Dans un repère usuel, une droite correspond à une fonction affine dès lors qu’elle n’est pas verticale. Une droite verticale ne peut pas être le graphique d’une fonction, car une même abscisse y possède plusieurs ordonnées.
Vous pouvez alors déterminer sa formule en calculant sa pente avec deux points, puis son ordonnée à l’origine.
Comment calculer le coefficient directeur avec deux points ?
Pour deux points A(x1 ; y1) et B(x2 ; y2), avec x1 ≠ x2, utilisez a = (y2 − y1) / (x2 − x1).
Gardez impérativement le même ordre de soustraction au numérateur et au dénominateur. Une fois a connu, remplacez les coordonnées de l’un des deux points dans y = ax + b pour trouver b.
Une fonction affine peut-elle être constante ?
Oui. Lorsque son coefficient directeur vaut zéro, la formule devient f(x) = b.

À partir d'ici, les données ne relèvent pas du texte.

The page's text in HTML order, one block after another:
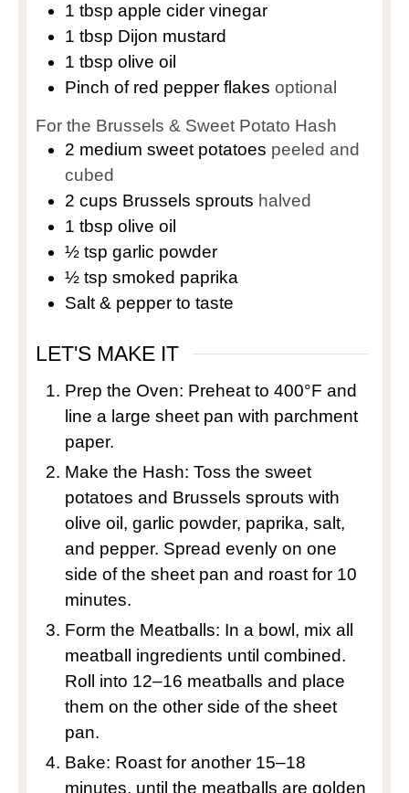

Quelle que soit la valeur de x, l’image reste la même.
Sa représentation graphique est une droite horizontale. C’est bien une fonction affine, mais elle n’est pas croissante ou décroissante au sens strict.
Comment trouver le point où une fonction affine coupe l’axe des abscisses ?
Il faut chercher le zéro de la fonction, donc résoudre f(x) = 0. Pour f(x) = ax + b, avec a ≠ 0, on obtient x = −b/a.
Le point d’intersection avec l’axe des abscisses a alors pour coordonnées (−b/a ; 0). Si a = 0, la droite est horizontale : elle ne coupe l’axe que si la constante vaut elle-même zéro.
Dans quels cas ne faut-il pas utiliser un modèle affine ?
Évitez un modèle affine lorsque la variation n’est pas régulière : croissance qui accélère, diminution en pourcentage, plafonnement, seuil de déclenchement ou paliers tarifaires sont des signaux fréquents.
Il faut aussi rester prudent lors d’une extrapolation très éloignée des données disponibles. Une droite peut résumer une tendance locale sans décrire correctement le phénomène à long terme.